1. Dear Drugs-Forum readers: We are a small non-profit that runs one of the most read drug information & addiction help websites in the world. We serve over 4 million readers per month, and have costs like all popular websites: servers, hosting, licenses and software. To protect our independence we do not run ads. We take no government funds. We run on donations which average $25. If everyone reading this would donate $5 then this fund raiser would be done in an hour. If Drugs-Forum is useful to you, take one minute to keep it online another year by donating whatever you can today. Donations are currently not sufficient to pay our bills and keep the site up. Your help is most welcome. Thank you.
    PLEASE HELP
  1. Finn Mac Cool
    That one disgruntled vet can scupper government plans to outlaw an "evil" chemical is evidence of a clash of philosophies on the role of the state in dealing with risk. It will also be cited as support for the view that the Misuse of Drugs Act is not fit for purpose. View attachment 13948

    The system of drug classification and penalties goes back almost 40 years and, it is argued, is too clunky to cope with a modern world in which a new and dangerous drug can move from a Far-Eastern lab to become the drug of choice in British nightclubs in a matter of a few months.


    The current structure moves at a stately pace: from considered scientific assessment to ministerial judgement and through the legislative process of both Houses of Parliament. It also contains, as the home secretary discovered this morning, statutory traps which can frustrate ministers wishing to act promptly.
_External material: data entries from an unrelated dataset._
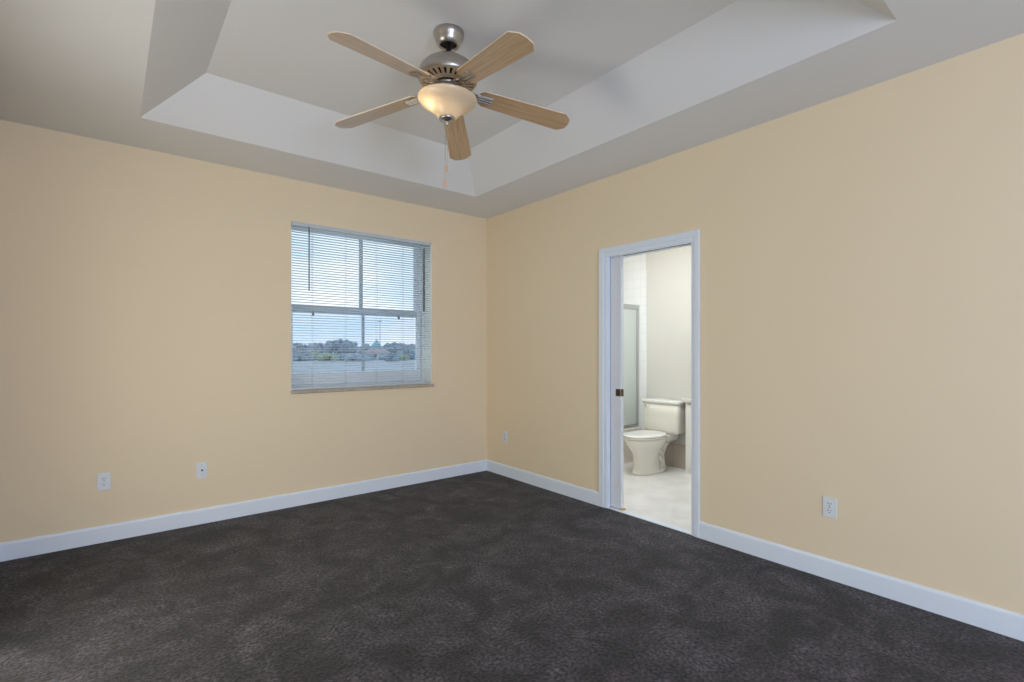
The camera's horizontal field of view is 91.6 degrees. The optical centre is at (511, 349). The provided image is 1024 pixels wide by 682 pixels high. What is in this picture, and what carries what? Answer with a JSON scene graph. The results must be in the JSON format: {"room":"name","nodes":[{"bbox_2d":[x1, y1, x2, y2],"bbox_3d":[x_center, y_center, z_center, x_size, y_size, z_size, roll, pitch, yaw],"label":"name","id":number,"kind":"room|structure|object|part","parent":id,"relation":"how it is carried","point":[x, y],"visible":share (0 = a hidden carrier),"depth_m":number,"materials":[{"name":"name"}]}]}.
{"room":"empty bedroom","nodes":[
{"label":"empty bedroom","id":0,"kind":"room"},
{"bbox_2d":[0,119,486,542],"bbox_3d":[-1.890,-0.020,4.295,3.950,2.860,0.260,0,0,-39],"label":"wall","id":1,"kind":"structure","parent":0,"point":[145,295],"depth_m":3.68,"materials":[{"name":"beige paint"}]},
{"bbox_2d":[97,472,110,490],"bbox_3d":[-2.784,0.898,3.398,0.072,0.116,0.009,0,0,-39],"label":"electrical outlet","id":2,"kind":"object","parent":1,"relation":"attached to","point":[103,479],"visible":1,"depth_m":3.40,"materials":[{"name":"white plastic"}]},
{"bbox_2d":[196,462,207,477],"bbox_3d":[-2.337,0.907,3.755,0.072,0.116,0.017,0,0,-39],"label":"outlet","id":3,"kind":"object","parent":1,"relation":"attached to","point":[201,468],"visible":1,"depth_m":3.75,"materials":[{"name":"white plastic"}]},
{"bbox_2d":[0,460,486,561],"bbox_3d":[-1.726,1.252,4.251,3.750,0.115,0.014,0,0,-39],"label":"baseboard","id":4,"kind":"structure","parent":1,"relation":"attached to","point":[21,548],"depth_m":3.79,"materials":[{"name":"white paint"}]},
{"bbox_2d":[291,227,424,390],"bbox_3d":[-1.451,-0.363,4.739,1.341,1.437,0.122,0,0,-39],"label":"window","id":5,"kind":"structure","parent":1,"relation":"in","point":[402,379],"depth_m":4.78,"materials":[{"name":"white plastic"}]},
{"bbox_3d":[-1.483,-0.372,4.764,1.207,0.064,0.028,0,0,-39],"label":"meeting rail","id":6,"kind":"part","parent":5,"relation":"part of","materials":[{"name":"silver metal"}]},
{"bbox_3d":[-1.477,-0.707,4.769,1.275,0.733,0.030,0,0,-39],"label":"sash","id":7,"kind":"part","parent":5,"relation":"part of","materials":[{"name":"white plastic"}]},
{"bbox_3d":[-1.450,-0.365,4.723,1.207,0.038,0.030,0,0,-39],"label":"meeting rail","id":8,"kind":"part","parent":5,"relation":"part of","materials":[{"name":"silver metal"}]},
{"bbox_3d":[-1.444,-0.038,4.728,1.275,0.692,0.032,0,0,-39],"label":"sash","id":9,"kind":"part","parent":5,"relation":"part of","materials":[{"name":"white plastic"}]},
{"bbox_2d":[291,221,430,389],"bbox_3d":[-1.336,-0.370,4.596,1.329,1.415,0.049,0,0,-39],"label":"window blind","id":10,"kind":"object","parent":5,"relation":"attached to","point":[293,224],"visible":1,"depth_m":4.54,"materials":[{"name":"white plastic"}]},
{"bbox_3d":[-1.340,-1.063,4.601,1.329,0.030,0.036,0,0,-39],"label":"head rail","id":11,"kind":"part","parent":10,"relation":"part of","materials":[{"name":"white plastic"}]},
{"bbox_3d":[-1.340,0.328,4.601,1.329,0.018,0.026,0,0,-39],"label":"rail","id":12,"kind":"part","parent":10,"relation":"part of","materials":[{"name":"white plastic"}]},
{"bbox_2d":[291,221,431,383],"bbox_3d":[-1.377,-0.363,4.647,1.341,1.437,0.157,0,0,-39],"label":"trim","id":13,"kind":"structure","parent":1,"relation":"attached to","point":[427,352],"depth_m":5.04,"materials":[{"name":"white paint"}]},
{"bbox_2d":[291,384,433,393],"bbox_3d":[-1.369,0.355,4.648,1.363,0.028,0.186,0,0,-39],"label":"trim","id":14,"kind":"structure","parent":1,"relation":"attached to","point":[421,385],"depth_m":4.52,"materials":[{"name":"stone"}]},
{"bbox_2d":[0,462,1023,681],"bbox_3d":[1.605,1.360,1.425,5.770,0.100,8.800,0,0,-39],"label":"floor","id":15,"kind":"structure","parent":0,"point":[483,576],"depth_m":2.55,"materials":[{"name":"carpet"}]},
{"bbox_2d":[623,427,639,463],"bbox_3d":[0.679,1.113,5.714,1.586,0.395,0.743,0,0,-39],"label":"bathtub","id":16,"kind":"object","parent":15,"relation":"on","point":[627,454],"visible":0.07,"depth_m":5.77,"materials":[{"name":"beige ceramic"}]},
{"bbox_2d":[623,304,638,428],"bbox_3d":[0.889,0.190,5.457,1.586,1.450,0.050,0,0,-39],"label":"shower door","id":17,"kind":"structure","parent":16,"relation":"on","point":[630,312],"depth_m":5.85,"materials":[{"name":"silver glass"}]},
{"bbox_3d":[1.493,0.200,5.947,0.031,1.380,0.044,0,0,-39],"label":"post","id":18,"kind":"part","parent":17,"relation":"part of","materials":[{"name":"silver metal"}]},
{"bbox_2d":[623,398,685,475],"bbox_3d":[1.489,0.930,5.377,0.748,0.758,0.488,0,0,-39],"label":"toilet","id":19,"kind":"object","parent":15,"relation":"on","point":[664,419],"visible":0.96,"depth_m":5.34,"materials":[{"name":"white ceramic"}]},
{"bbox_3d":[1.399,0.919,5.305,0.513,0.015,0.380,0,0,-39],"label":"seat","id":20,"kind":"part","parent":19,"relation":"part of","materials":[{"name":"white plastic"}]},
{"bbox_3d":[1.401,0.897,5.306,0.522,0.024,0.382,0,0,-39],"label":"lid","id":21,"kind":"part","parent":19,"relation":"part of","materials":[{"name":"white"}]},
{"bbox_3d":[1.697,0.569,5.546,0.212,0.035,0.488,0,0,-39],"label":"tank lid","id":22,"kind":"part","parent":19,"relation":"part of","materials":[{"name":"white ceramic"}]},
{"bbox_3d":[1.700,0.750,5.548,0.196,0.324,0.468,0,0,-39],"label":"tank","id":23,"kind":"part","parent":19,"relation":"part of","materials":[{"name":"white ceramic"}]},
{"bbox_2d":[681,397,690,473],"bbox_3d":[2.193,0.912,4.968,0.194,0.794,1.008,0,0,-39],"label":"vanity cabinet","id":24,"kind":"object","parent":15,"relation":"on","point":[687,400],"visible":0.16,"depth_m":5.26,"materials":[{"name":"white wood"}]},
{"bbox_2d":[681,397,690,401],"bbox_3d":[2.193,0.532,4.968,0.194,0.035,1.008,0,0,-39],"label":"countertop","id":25,"kind":"structure","parent":24,"relation":"on","point":[683,399],"depth_m":5.27,"materials":[{"name":"stone"}]},
{"bbox_3d":[1.995,0.912,5.105,0.016,0.675,0.450,0,0,-39],"label":"door","id":26,"kind":"part","parent":24,"relation":"part of","materials":[{"name":"white wood"}]},
{"bbox_2d":[0,0,1023,218],"bbox_3d":[0.929,-1.615,0.941,3.910,0.370,8.700,0,0,-39],"label":"ceiling","id":27,"kind":"structure","parent":0,"point":[262,86],"depth_m":2.81,"materials":[{"name":"white paint"}]},
{"bbox_2d":[327,23,569,185],"bbox_3d":[-0.321,-1.274,2.594,1.334,0.812,1.292,1,0,-39],"label":"ceiling fan","id":28,"kind":"object","parent":27,"relation":"hanging from","point":[447,77],"visible":1,"depth_m":2.57,"materials":[{"name":"brown wood"}]},
{"bbox_3d":[-0.747,-1.321,2.773,0.535,0.006,0.144,-9,8,18],"label":"blade","id":29,"kind":"part","parent":28,"relation":"part of","materials":[{"name":"brown wood"}]},
{"bbox_3d":[-0.597,-1.349,2.293,0.144,0.006,0.535,15,13,34],"label":"blade","id":30,"kind":"part","parent":28,"relation":"part of","materials":[{"name":"brown wood"}]},
{"bbox_3d":[-0.343,-1.279,2.640,0.312,0.111,0.312,1,0,-39],"label":"lamp shade","id":31,"kind":"part","parent":28,"relation":"part of","materials":[{"name":"white glass"}]},
{"bbox_3d":[-0.340,-1.419,2.640,0.306,0.017,0.306,1,0,-39],"label":"vent plate","id":32,"kind":"part","parent":28,"relation":"part of","materials":[{"name":"silver metal"}]},
{"bbox_3d":[-0.340,-1.317,3.066,0.144,0.006,0.535,-10,-9,-1],"label":"blade","id":33,"kind":"part","parent":28,"relation":"part of","materials":[{"name":"brown wood"}]},
{"bbox_3d":[-0.091,-1.335,2.291,0.144,0.006,0.535,15,-2,-36],"label":"blade","id":34,"kind":"part","parent":28,"relation":"part of","materials":[{"name":"brown wood"}]},
{"bbox_3d":[0.067,-1.329,2.770,0.535,0.006,0.144,8,-13,-18],"label":"blade","id":35,"kind":"part","parent":28,"relation":"part of","materials":[{"name":"brown wood"}]},
{"bbox_2d":[623,254,646,429],"bbox_3d":[0.705,-0.059,5.691,1.600,2.739,0.835,0,0,-39],"label":"wall","id":36,"kind":"structure","parent":0,"point":[634,267],"depth_m":5.93,"materials":[{"name":"white paint"}]},
{"bbox_2d":[647,246,690,444],"bbox_3d":[1.437,-0.020,4.866,1.700,2.860,3.560,0,0,-39],"label":"wall","id":37,"kind":"structure","parent":0,"point":[668,271],"depth_m":5.63,"materials":[{"name":"white paint"}]},
{"bbox_2d":[664,443,685,468],"bbox_3d":[1.775,1.179,5.632,0.010,0.262,0.602,0,0,-39],"label":"baseboard","id":38,"kind":"structure","parent":37,"relation":"attached to","point":[675,454],"depth_m":5.56,"materials":[{"name":"beige tile"}]},
{"bbox_2d":[487,33,1023,614],"bbox_3d":[2.366,-0.020,2.272,0.120,2.860,8.760,0,0,-39],"label":"wall","id":39,"kind":"structure","parent":0,"point":[862,251],"depth_m":2.82,"materials":[{"name":"beige paint"}]},
{"bbox_2d":[503,431,506,442],"bbox_3d":[-0.072,0.905,5.180,0.009,0.116,0.072,0,0,-39],"label":"electrical outlet","id":40,"kind":"object","parent":39,"relation":"attached to","point":[504,432],"visible":1,"depth_m":5.18,"materials":[{"name":"white plastic"}]},
{"bbox_2d":[487,460,598,505],"bbox_3d":[0.233,1.252,4.800,0.014,0.115,1.598,0,0,-39],"label":"baseboard","id":41,"kind":"structure","parent":39,"relation":"attached to","point":[590,496],"depth_m":4.68,"materials":[{"name":"white paint"}]},
{"bbox_2d":[610,256,625,509],"bbox_3d":[0.850,0.268,4.145,0.048,2.084,0.210,0,0,-39],"label":"door","id":42,"kind":"structure","parent":39,"relation":"in","point":[616,263],"depth_m":4.10,"materials":[{"name":"white paint"}]},
{"bbox_2d":[599,229,699,537],"bbox_3d":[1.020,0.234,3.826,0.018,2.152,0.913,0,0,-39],"label":"trim","id":43,"kind":"structure","parent":39,"relation":"attached to","point":[693,236],"depth_m":3.52,"materials":[{"name":"white paint"}]},
{"bbox_2d":[608,507,690,534],"bbox_3d":[1.049,1.317,3.839,0.045,0.026,0.768,0,0,-39],"label":"threshold","id":44,"kind":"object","parent":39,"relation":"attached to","point":[611,508],"depth_m":3.81,"materials":[{"name":"white paint"}]},
{"bbox_2d":[623,243,690,255],"bbox_3d":[1.074,-0.778,3.867,0.046,0.008,0.780,0,0,-39],"label":"trim","id":45,"kind":"structure","parent":39,"relation":"attached to","point":[688,243],"depth_m":3.83,"materials":[{"name":"grey wood"}]},
{"bbox_2d":[823,496,836,518],"bbox_3d":[1.817,0.901,2.848,0.009,0.116,0.072,0,0,-39],"label":"electrical outlet","id":46,"kind":"object","parent":39,"relation":"attached to","point":[829,504],"visible":1,"depth_m":2.84,"materials":[{"name":"white plastic"}]},
{"bbox_2d":[826,508,832,513],"bbox_3d":[1.816,0.920,2.847,0.004,0.027,0.033,0,0,-39],"label":"receptacle","id":47,"kind":"object","parent":46,"relation":"attached to","point":[828,510],"depth_m":2.85,"materials":[{"name":"grey plastic"}]},
{"bbox_2d":[699,521,1023,640],"bbox_3d":[3.189,1.252,1.149,0.014,0.115,5.978,0,0,-39],"label":"baseboard","id":48,"kind":"structure","parent":39,"relation":"attached to","point":[1008,623],"depth_m":2.66,"materials":[{"name":"white paint"}]},
{"label":"outside","id":49,"kind":"structure","parent":0,"visible":0},
{"bbox_2d":[293,352,414,372],"bbox_3d":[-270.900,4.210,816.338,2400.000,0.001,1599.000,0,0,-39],"label":"ground","id":50,"kind":"structure","parent":49,"point":[410,362],"depth_m":131.16,"materials":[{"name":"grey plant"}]},
{"bbox_2d":[293,342,305,354],"bbox_3d":[-118.988,0.130,274.501,12.023,8.700,10.600,0,0,-13],"label":"tree","id":51,"kind":"object","parent":50,"relation":"on","point":[294,345],"visible":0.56,"depth_m":273.03,"materials":[{"name":"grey plant"}]},
{"bbox_2d":[293,354,307,360],"bbox_3d":[-79.583,2.806,185.992,6.178,2.808,5.279,0,0,-39],"label":"bush","id":52,"kind":"object","parent":50,"relation":"on","point":[295,355],"visible":0.8,"depth_m":184.97,"materials":[{"name":"blue plant"}]},
{"bbox_2d":[302,354,315,360],"bbox_3d":[-81.479,2.693,198.353,6.241,3.034,5.608,0,0,-39],"label":"bush","id":53,"kind":"object","parent":50,"relation":"on","point":[307,355],"visible":0.48,"depth_m":197.47,"materials":[{"name":"blue plant"}]},
{"bbox_2d":[305,342,322,352],"bbox_3d":[-103.796,0.180,260.370,9.107,8.349,10.635,0,0,28],"label":"tree","id":54,"kind":"object","parent":50,"relation":"on","point":[309,345],"visible":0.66,"depth_m":256.86,"materials":[{"name":"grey plant"}]},
{"bbox_2d":[319,342,329,352],"bbox_3d":[-106.190,0.029,274.533,8.250,8.397,11.103,0,0,-43],"label":"tree","id":55,"kind":"object","parent":50,"relation":"on","point":[320,345],"visible":0.35,"depth_m":272.66,"materials":[{"name":"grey plant"}]},
{"bbox_2d":[316,352,338,360],"bbox_3d":[-69.534,2.554,186.097,7.983,3.312,8.777,0,0,-39],"label":"bush","id":56,"kind":"object","parent":50,"relation":"on","point":[321,355],"visible":0.73,"depth_m":184.02,"materials":[{"name":"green plant"}]},
{"bbox_2d":[325,340,334,352],"bbox_3d":[-106.125,-0.854,290.942,11.257,10.160,11.345,0,0,-8],"label":"tree","id":57,"kind":"object","parent":50,"relation":"on","point":[328,341],"visible":0.41,"depth_m":288.45,"materials":[{"name":"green plant"}]},
{"bbox_2d":[329,339,346,352],"bbox_3d":[-90.406,-0.859,258.829,8.383,10.168,8.367,0,0,-41],"label":"tree","id":58,"kind":"object","parent":50,"relation":"on","point":[339,340],"visible":0.81,"depth_m":257.11,"materials":[{"name":"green plant"}]},
{"bbox_2d":[336,354,344,359],"bbox_3d":[-70.641,2.793,199.068,8.133,2.835,8.217,0,0,-39],"label":"bush","id":59,"kind":"object","parent":50,"relation":"on","point":[338,355],"visible":0.16,"depth_m":197.96,"materials":[{"name":"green plant"}]},
{"bbox_2d":[333,339,357,352],"bbox_3d":[-91.792,-0.841,275.322,10.237,10.135,10.475,0,0,17],"label":"tree","id":60,"kind":"object","parent":50,"relation":"on","point":[348,345],"visible":0.41,"depth_m":272.40,"materials":[{"name":"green plant"}]},
{"bbox_2d":[344,354,369,359],"bbox_3d":[-58.660,2.692,187.517,10.272,3.036,7.701,0,0,-39],"label":"bush","id":61,"kind":"object","parent":50,"relation":"on","point":[348,357],"visible":0.69,"depth_m":184.16,"materials":[{"name":"grey plant"}]},
{"bbox_2d":[356,343,370,352],"bbox_3d":[-75.344,0.469,257.560,11.514,7.996,9.668,0,0,12],"label":"tree","id":62,"kind":"object","parent":50,"relation":"on","point":[366,344],"visible":0.17,"depth_m":255.92,"materials":[{"name":"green plant"}]},
{"bbox_2d":[370,340,381,347],"bbox_3d":[-65.879,-0.579,243.193,11.786,9.578,12.089,0,0,-39],"label":"conifer","id":63,"kind":"object","parent":50,"relation":"on","point":[374,343],"visible":0.23,"depth_m":241.71,"materials":[{"name":"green plant"}]},
{"bbox_2d":[365,349,390,358],"bbox_3d":[-61.536,1.610,227.000,11.200,5.200,7.200,0,0,0],"label":"house","id":64,"kind":"structure","parent":50,"relation":"on","point":[380,351],"depth_m":224.26,"materials":[{"name":"grey paint"}]},
{"bbox_2d":[382,343,394,352],"bbox_3d":[-69.097,0.110,274.528,8.785,8.238,8.647,0,0,-13],"label":"tree","id":65,"kind":"object","parent":50,"relation":"on","point":[386,344],"visible":0.46,"depth_m":273.30,"materials":[{"name":"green plant"}]},
{"bbox_2d":[383,353,398,360],"bbox_3d":[-45.088,2.620,185.989,5.043,3.180,7.695,0,0,-39],"label":"bush","id":66,"kind":"object","parent":50,"relation":"on","point":[386,358],"visible":0.82,"depth_m":185.10,"materials":[{"name":"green plant"}]},
{"bbox_2d":[390,342,397,352],"bbox_3d":[-69.812,-0.221,292.285,11.672,8.896,9.460,0,0,-2],"label":"tree","id":67,"kind":"object","parent":50,"relation":"on","point":[393,343],"visible":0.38,"depth_m":289.29,"materials":[{"name":"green plant"}]},
{"bbox_2d":[395,343,407,353],"bbox_3d":[-57.663,0.211,258.610,6.996,8.037,9.841,0,0,19],"label":"tree","id":68,"kind":"object","parent":50,"relation":"on","point":[399,351],"visible":0.77,"depth_m":256.74,"materials":[{"name":"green plant"}]},
{"bbox_2d":[396,354,409,360],"bbox_3d":[-44.810,2.829,199.005,7.842,2.762,7.219,0,0,-39],"label":"bush","id":69,"kind":"object","parent":50,"relation":"on","point":[402,359],"visible":0.34,"depth_m":198.49,"materials":[{"name":"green plant"}]},
{"bbox_2d":[406,343,414,354],"bbox_3d":[-55.617,0.362,275.258,11.384,7.985,13.164,0,0,-14],"label":"tree","id":70,"kind":"object","parent":50,"relation":"on","point":[409,351],"visible":0.47,"depth_m":270.97,"materials":[{"name":"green plant"}]}
]}
    Under the act, Dr Polly Taylor's resignation means the Advisory Council on the Misuse of Drugs (ACMD) is not constituted properly. The 1971 legislation states that the council must include someone with "wide and recent experience of... veterinary medicine" and, at the moment, she is the only vet they've got. Until such time as the committee finds a suitable replacement, the home secretary cannot act (though see update below).

    For those who believe delay puts lives at risk, Dr Taylor's action must seem the height of irresponsibility. But for her, it is a matter of profound principle.

    The resignation is further fall-out from the home secretary's decision to sack the former chairman of the ACMD, Professor David Nutt, last November. The professor was dismissed after giving an academic lecture in which he criticised the government policy on classifying cannabis and ecstasy, but his departure prompted five members of the Advisory Council to resign, furious at what they saw as an attack on the independence of scientific advisers.

    In an attempt to cool matters, the government has published principles on which its relationship with scientific advisers will be founded. The final version was released five days ago. But before the ink is barely dry, Dr Polly Taylor has resigned from the council, saying the code won't stop advice being "subjected to a desire to please ministers or the mood of the day's press".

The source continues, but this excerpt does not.